Ora, a absoluta incapacidade da socialdemocracia laica de resistir à invasão cultural islâmica já está mais do que demonstrada na prática. Nem vou insistir nisso. Os interessados que leiam Eurabia: The Euro-Arab Axis, de Bat Ye’or (Farleigh Dickinson University Press, 2005), The Death of the West, de Patrick J. Buchanan (St. Martin’s Press, 2002) e The Abolition of Britain, de Peter Hitchens (Encounter Books, 2000), só a título de exemplos.

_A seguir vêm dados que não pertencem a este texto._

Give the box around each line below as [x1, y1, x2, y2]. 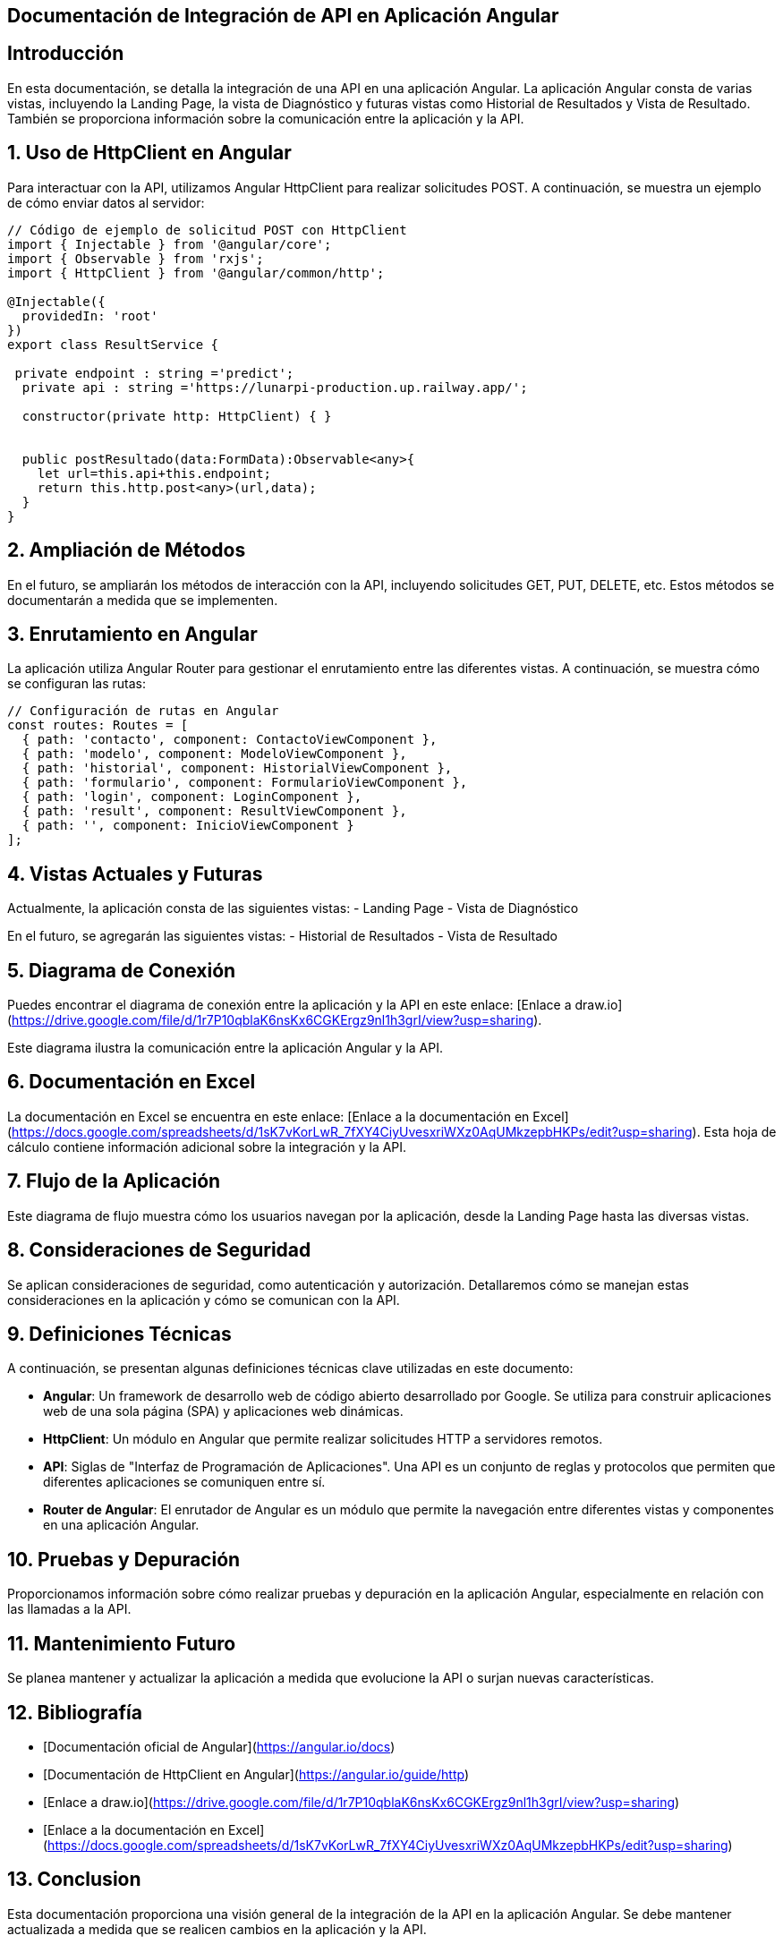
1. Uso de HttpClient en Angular [7, 141, 292, 165]
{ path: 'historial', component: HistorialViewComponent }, [21, 761, 453, 776]
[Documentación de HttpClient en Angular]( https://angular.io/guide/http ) [43, 1766, 469, 1782]
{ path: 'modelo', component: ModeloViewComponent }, [21, 746, 407, 762]
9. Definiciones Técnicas [7, 1323, 232, 1346]
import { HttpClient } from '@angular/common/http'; [7, 265, 385, 280]
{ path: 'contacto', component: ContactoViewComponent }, [21, 732, 438, 747]
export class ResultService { [7, 337, 219, 352]
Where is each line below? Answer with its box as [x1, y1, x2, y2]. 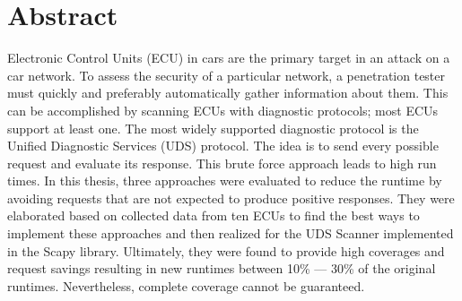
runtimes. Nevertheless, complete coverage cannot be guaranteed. [7, 276, 365, 295]
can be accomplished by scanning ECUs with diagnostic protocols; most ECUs [7, 100, 439, 119]
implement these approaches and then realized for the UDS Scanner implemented [7, 224, 454, 243]
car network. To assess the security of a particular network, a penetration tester [7, 65, 446, 84]
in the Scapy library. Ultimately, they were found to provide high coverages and [7, 241, 445, 260]
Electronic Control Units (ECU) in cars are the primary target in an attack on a [7, 48, 450, 67]
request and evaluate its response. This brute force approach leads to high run [7, 153, 437, 172]
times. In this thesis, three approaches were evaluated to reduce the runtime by [7, 171, 442, 190]
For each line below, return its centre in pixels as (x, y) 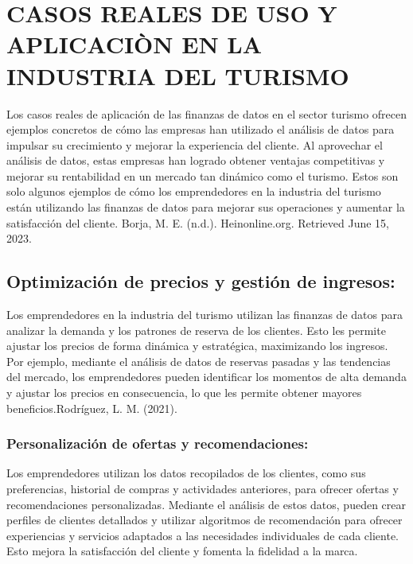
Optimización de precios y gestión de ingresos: (201, 281)
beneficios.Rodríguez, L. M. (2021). (92, 408)
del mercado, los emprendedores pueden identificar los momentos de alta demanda (206, 377)
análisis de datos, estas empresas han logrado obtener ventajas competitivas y (196, 160)
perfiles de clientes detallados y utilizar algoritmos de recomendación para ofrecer (205, 520)
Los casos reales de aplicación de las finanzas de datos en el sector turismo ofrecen (207, 113)
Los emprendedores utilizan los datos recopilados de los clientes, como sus (186, 473)
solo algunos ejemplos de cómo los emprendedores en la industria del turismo (194, 191)
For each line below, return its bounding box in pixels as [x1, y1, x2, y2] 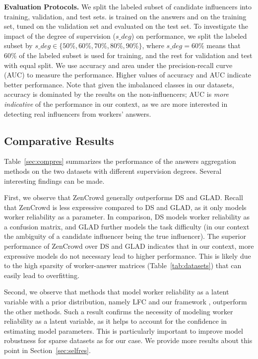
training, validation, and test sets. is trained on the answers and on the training [4, 11, 247, 21]
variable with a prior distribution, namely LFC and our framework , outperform [4, 296, 247, 307]
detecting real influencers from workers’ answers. [4, 108, 151, 119]
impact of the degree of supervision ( [4, 30, 116, 41]
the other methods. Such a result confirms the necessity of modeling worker [4, 306, 233, 316]
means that [206, 40, 241, 51]
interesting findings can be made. [4, 175, 105, 186]
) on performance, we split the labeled [131, 30, 247, 41]
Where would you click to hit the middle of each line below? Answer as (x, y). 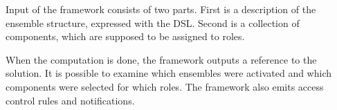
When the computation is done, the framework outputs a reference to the (161, 59)
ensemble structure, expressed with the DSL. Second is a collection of (153, 22)
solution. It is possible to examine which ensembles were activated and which (169, 73)
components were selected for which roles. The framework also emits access (165, 86)
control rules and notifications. (70, 100)
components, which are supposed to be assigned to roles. (125, 36)
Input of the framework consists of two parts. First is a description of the (161, 9)
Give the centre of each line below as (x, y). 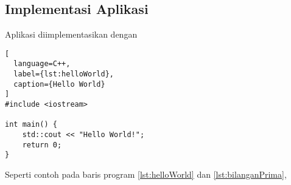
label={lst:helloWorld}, (64, 74)
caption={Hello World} (59, 84)
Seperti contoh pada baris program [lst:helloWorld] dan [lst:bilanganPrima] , (146, 174)
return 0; (42, 145)
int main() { (31, 125)
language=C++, (42, 64)
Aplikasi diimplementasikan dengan (71, 34)
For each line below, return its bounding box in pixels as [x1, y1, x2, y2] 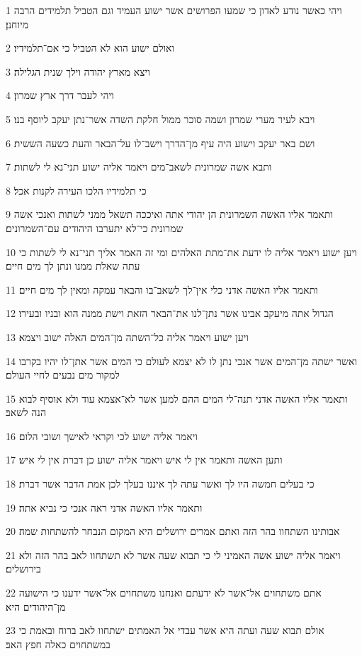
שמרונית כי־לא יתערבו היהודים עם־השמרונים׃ [6, 220, 183, 235]
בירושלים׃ [6, 561, 41, 576]
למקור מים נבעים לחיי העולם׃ [6, 367, 120, 382]
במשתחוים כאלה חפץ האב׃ [6, 636, 111, 651]
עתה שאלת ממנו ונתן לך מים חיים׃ [6, 258, 140, 273]
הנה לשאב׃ [6, 405, 46, 420]
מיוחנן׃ [6, 16, 28, 31]
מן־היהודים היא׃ [6, 599, 66, 614]

A fraqueza incurável daquilo que um dia foi “o Ocidente” provém do fato de que, esvaziados do conteúdo vital que recebiam da tradição judaico-cristã, os princípios mesmos que induzem os intelectuais europeus a defender seus países contra a tirania islâmica – a modernidade, a razão científica, a democracia, o progresso capitalista, a liberdade de expressão, o primado do consumidor e os confortos da previdência social – se tornam instrumentos de corrosão das identidades nacionais e da capacidade de autodefesa cultural. E de há muito os estrategistas islâmicos já perceberam isso, senão não teriam podido conceber a “guerra assimétrica” nem o uso maciço da imigração como arma de combate.

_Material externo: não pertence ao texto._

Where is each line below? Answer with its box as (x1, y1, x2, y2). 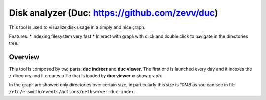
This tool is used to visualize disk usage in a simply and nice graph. (9, 25, 146, 30)
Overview (9, 53, 40, 61)
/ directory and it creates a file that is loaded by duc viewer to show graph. (9, 73, 163, 78)
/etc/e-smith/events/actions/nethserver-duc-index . (9, 89, 135, 95)
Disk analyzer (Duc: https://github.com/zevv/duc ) (9, 7, 218, 18)
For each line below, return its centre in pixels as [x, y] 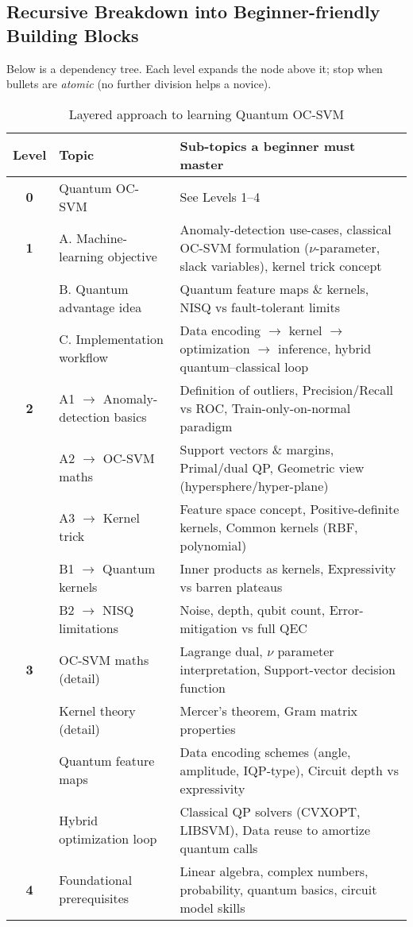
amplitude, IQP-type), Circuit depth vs [289, 770]
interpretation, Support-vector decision [288, 669]
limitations [89, 628]
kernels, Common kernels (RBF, [269, 527]
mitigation [208, 628]
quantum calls [219, 848]
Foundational [96, 880]
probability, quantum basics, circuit [278, 889]
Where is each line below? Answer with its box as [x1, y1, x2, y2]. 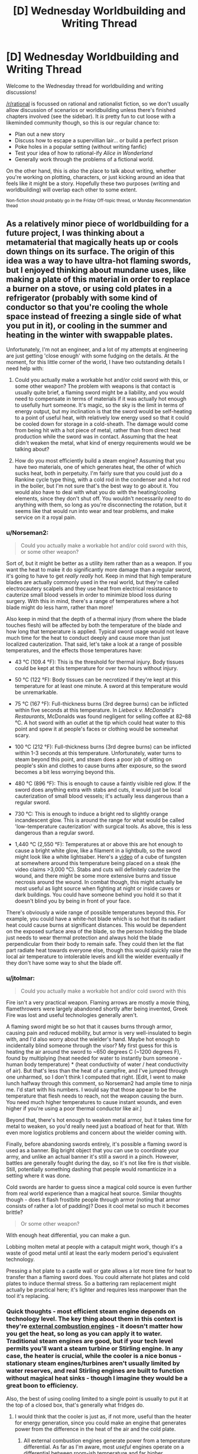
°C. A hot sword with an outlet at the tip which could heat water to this [14, 719, 186, 726]
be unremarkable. [14, 689, 58, 696]
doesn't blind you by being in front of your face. [14, 897, 131, 905]
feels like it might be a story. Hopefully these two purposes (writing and [6, 180, 180, 187]
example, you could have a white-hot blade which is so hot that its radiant [6, 915, 186, 923]
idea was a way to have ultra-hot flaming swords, [6, 256, 191, 266]
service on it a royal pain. [14, 514, 76, 521]
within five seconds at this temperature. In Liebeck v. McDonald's [14, 707, 174, 714]
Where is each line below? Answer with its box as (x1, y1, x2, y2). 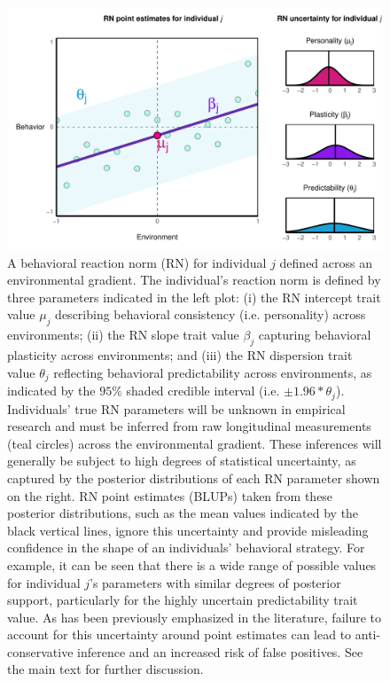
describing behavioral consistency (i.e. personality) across (55, 305, 366, 324)
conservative (7, 642, 74, 661)
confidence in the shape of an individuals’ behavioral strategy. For (7, 538, 365, 557)
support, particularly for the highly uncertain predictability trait (7, 591, 358, 609)
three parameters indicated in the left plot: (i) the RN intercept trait (7, 287, 381, 306)
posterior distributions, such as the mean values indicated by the (7, 504, 359, 522)
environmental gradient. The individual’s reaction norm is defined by (7, 270, 381, 289)
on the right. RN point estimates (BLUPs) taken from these (7, 486, 333, 505)
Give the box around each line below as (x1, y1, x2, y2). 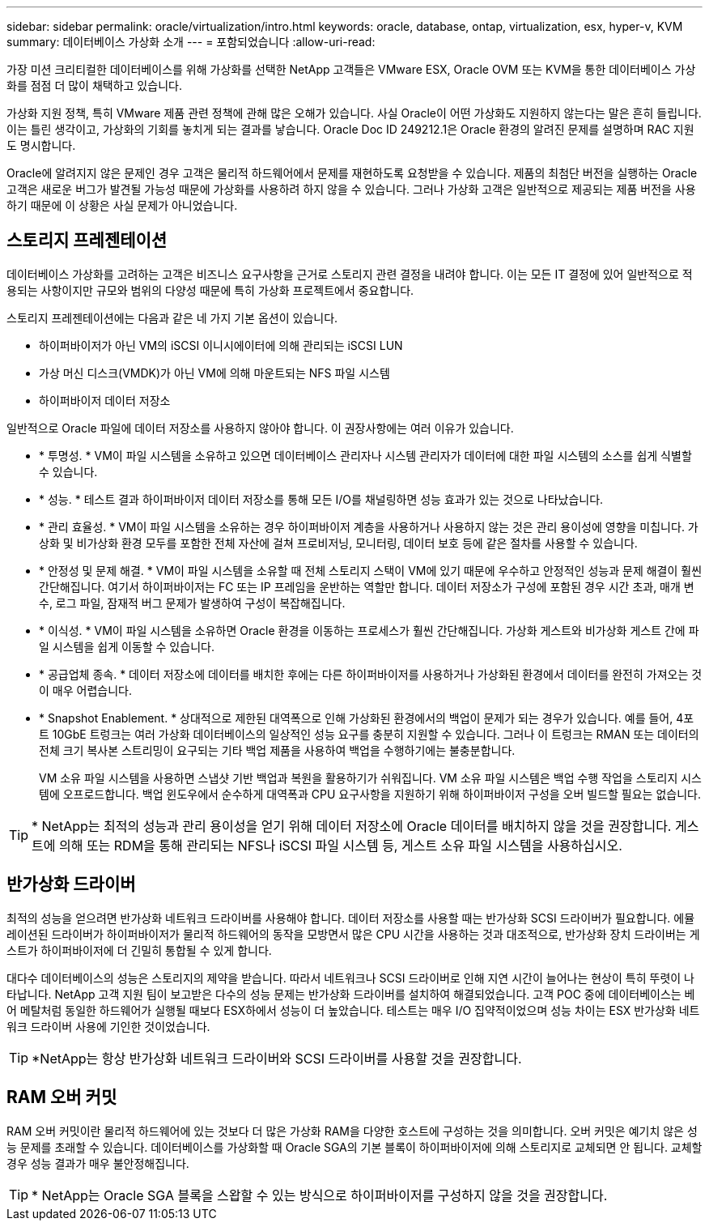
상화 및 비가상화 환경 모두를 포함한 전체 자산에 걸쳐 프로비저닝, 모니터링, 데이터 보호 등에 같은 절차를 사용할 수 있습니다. (39, 535, 638, 550)
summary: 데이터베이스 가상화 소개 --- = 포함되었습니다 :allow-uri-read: (6, 35, 376, 49)
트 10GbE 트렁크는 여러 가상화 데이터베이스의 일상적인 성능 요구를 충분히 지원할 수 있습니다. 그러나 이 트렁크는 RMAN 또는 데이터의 (39, 726, 699, 741)
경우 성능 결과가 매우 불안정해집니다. (6, 1156, 189, 1170)
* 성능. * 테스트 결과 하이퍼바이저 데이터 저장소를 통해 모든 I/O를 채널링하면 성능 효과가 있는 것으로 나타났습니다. (39, 492, 604, 506)
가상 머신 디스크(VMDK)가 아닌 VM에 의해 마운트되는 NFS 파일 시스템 (39, 365, 390, 380)
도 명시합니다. (6, 138, 76, 152)
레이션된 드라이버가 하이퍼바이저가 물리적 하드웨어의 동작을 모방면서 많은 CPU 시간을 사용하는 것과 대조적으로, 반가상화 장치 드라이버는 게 (6, 927, 700, 941)

O protesto melancólico de Oriana Falacci, bradando contra o fim da Europa e nada podendo alegar em favor dela exceto seu amor pessoal às delícias da modernidade, soa tão fútil e impotente ante as exigências morais avassaladoras da autoridade islâmica que se torna o símbolo mesmo de uma civilização agonizante. O que sobra no fundo do niilismo é o hedonismo, mas seria vão tentar construir – ou defender – uma civilização com base nele. O hedonismo atrai interesses, mas não é fonte de autoridade. Ele próprio é niilismo em versão light. Anúncios de restaurantes nada podem contra o vigor do protesto islâmico.

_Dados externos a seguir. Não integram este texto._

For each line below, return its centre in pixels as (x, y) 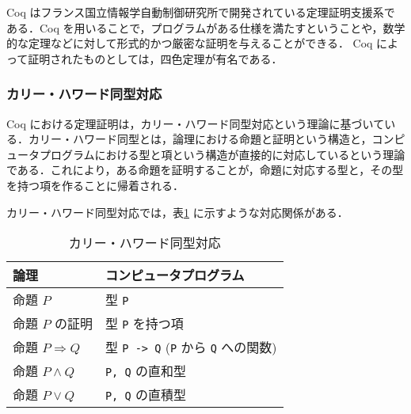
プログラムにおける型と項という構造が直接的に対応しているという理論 (222, 154)
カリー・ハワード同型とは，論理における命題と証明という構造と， (200, 139)
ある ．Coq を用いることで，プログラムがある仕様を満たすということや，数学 (206, 27)
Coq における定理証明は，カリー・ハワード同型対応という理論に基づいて (196, 123)
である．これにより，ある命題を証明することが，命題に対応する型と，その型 (205, 170)
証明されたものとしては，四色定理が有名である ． (155, 58)
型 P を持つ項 (144, 324)
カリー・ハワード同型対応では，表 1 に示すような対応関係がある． (177, 212)
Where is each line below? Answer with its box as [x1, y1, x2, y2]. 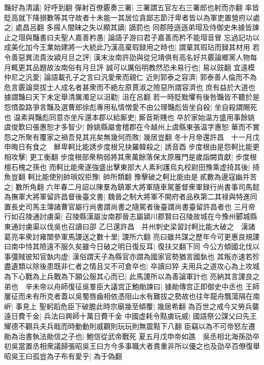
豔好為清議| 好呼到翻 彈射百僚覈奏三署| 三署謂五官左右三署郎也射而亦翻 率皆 [4, 2, 259, 12]
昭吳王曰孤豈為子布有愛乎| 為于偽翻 [4, 350, 122, 361]
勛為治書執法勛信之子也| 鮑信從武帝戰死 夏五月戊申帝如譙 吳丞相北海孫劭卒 [4, 330, 260, 341]
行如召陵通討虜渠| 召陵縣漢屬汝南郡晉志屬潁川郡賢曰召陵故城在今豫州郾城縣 [4, 211, 257, 222]
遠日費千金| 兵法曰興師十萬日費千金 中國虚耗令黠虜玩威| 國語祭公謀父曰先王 [4, 311, 257, 321]
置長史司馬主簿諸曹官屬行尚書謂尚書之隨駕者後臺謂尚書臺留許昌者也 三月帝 [4, 201, 255, 211]
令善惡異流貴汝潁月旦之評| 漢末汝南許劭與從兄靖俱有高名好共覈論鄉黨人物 [4, 51, 250, 62]
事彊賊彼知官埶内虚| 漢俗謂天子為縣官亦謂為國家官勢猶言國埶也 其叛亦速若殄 [4, 251, 260, 261]
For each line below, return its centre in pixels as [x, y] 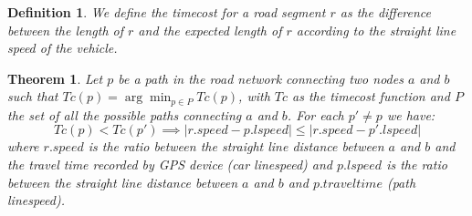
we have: [411, 114]
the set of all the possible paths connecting [125, 114]
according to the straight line [376, 30]
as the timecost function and [371, 96]
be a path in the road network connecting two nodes [261, 78]
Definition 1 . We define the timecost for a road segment [167, 12]
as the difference [386, 12]
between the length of [66, 30]
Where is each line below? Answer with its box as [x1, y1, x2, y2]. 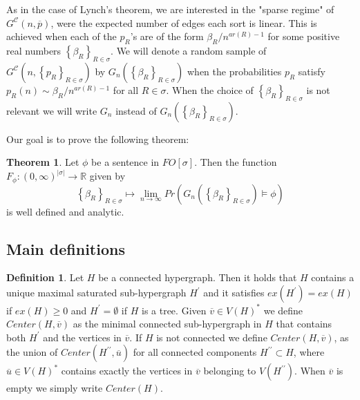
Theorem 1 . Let [6, 155, 79, 169]
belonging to [203, 363, 256, 378]
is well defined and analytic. [6, 204, 124, 218]
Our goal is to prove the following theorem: [6, 131, 189, 146]
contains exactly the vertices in [61, 363, 193, 378]
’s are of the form [130, 29, 204, 44]
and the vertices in [43, 330, 122, 344]
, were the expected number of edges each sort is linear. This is [50, 15, 317, 30]
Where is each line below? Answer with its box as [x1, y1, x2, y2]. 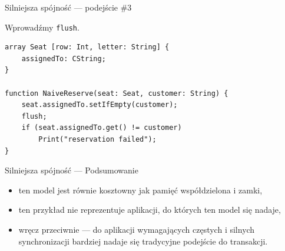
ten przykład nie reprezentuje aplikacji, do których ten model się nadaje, [18, 203, 281, 216]
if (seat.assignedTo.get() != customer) [21, 123, 182, 132]
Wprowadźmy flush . [5, 21, 79, 33]
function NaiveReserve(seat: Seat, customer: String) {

Mas a força da invasão islâmica não repousa só na fraqueza do adversário. Há um poder efetivo, “positivo” por assim dizer, intrínseco à mensagem islâmica, que a torna especialmente capacitada a apropriar-se de um corpo civilizacional debilitado pelo niilismo. É que o próprio Islam tem um fundo “niilista”. Mohammed destruindo os ídolos da Kaaba é o advento de um monoteísmo abstrato que varre do planeta os símbolos visíveis do divino e os substitui pelo culto disciplinar do absolutamente invisível. A proibição radical das imagens equivale a uma política de terra-arrasada espiritual onde só o que sobra para atestar a presença divina é o apelo auditivo de um substantivo abstrato (Allah não significa propriamente “Deus”, nome próprio, mas “a divindade”). Nas mesquitas, o equivalente ao altar é o mihrab, um espaço vazio cavado na parede, designando a divindade eternamente ausente e inalcançável. No Islam não existe nem o povo eleito, atestando através da história a continuidade da profecia, o diálogo permanente entre o homem e Deus, nem a Encarnação pela qual o divino habita entre nós como nosso igual e nosso irmão. O ciclo da profecia está encerrado: Deus falou pela última vez a Mohammed e não falará mais até o fim dos tempos. O silêncio só é rompido pelo chamamento dos muezzins no alto das mesquitas, convocando a humanidade a prosternar-se ante o eterno Ausente que, ante a nulidade da Terra, se torna o único Presente. E Deus, segundo o Islam, jamais esteve entre nós: foi apenas uma aparência, ou melhor, uma aparição. Nobre e espiritual o quanto se queira, mas aparição. Lâ-llláha-íla-Allah, “não há deus exceto Deus” – tudo o mais é, a rigor, inexistente. Só existe Deus, inapreensível e incorpóreo – e, do outro lado, o Nada. Num mundo esvaziado pelo niilismo, o Islam se torna a única religião viável.

Continua portanto válida — não obstante erros de detalhe, concernentes por exemplo à China –, a análise feita em 1924 por René Guénon (ele próprio um mussulmano) em Orient et Occident, segundo a qual o Ocidente só teria, daquele momento em diante, três caminhos a escolher: a reconquista da tradição cristã; a queda na barbárie e em conflitos étnicos sem fim; e a islamização geral. Os que pretendem defender o Ocidente na base do laicismo ou do ateísmo só concorrem para fortalecer a segunda alternativa, ante a qual a terceira pode surgir, mais dia menos dia, até como alternativa humanitária. A “civilização laica” não é uma promessa de vida: ela é a agonia de uma humanidade declinante que, um minuto antes da morte, terminará pedindo socorro ao Islam.

P. S. – Recuso-me terminantemente a escrever “Islã”, com til, uma aberração ortográfica inaceitável.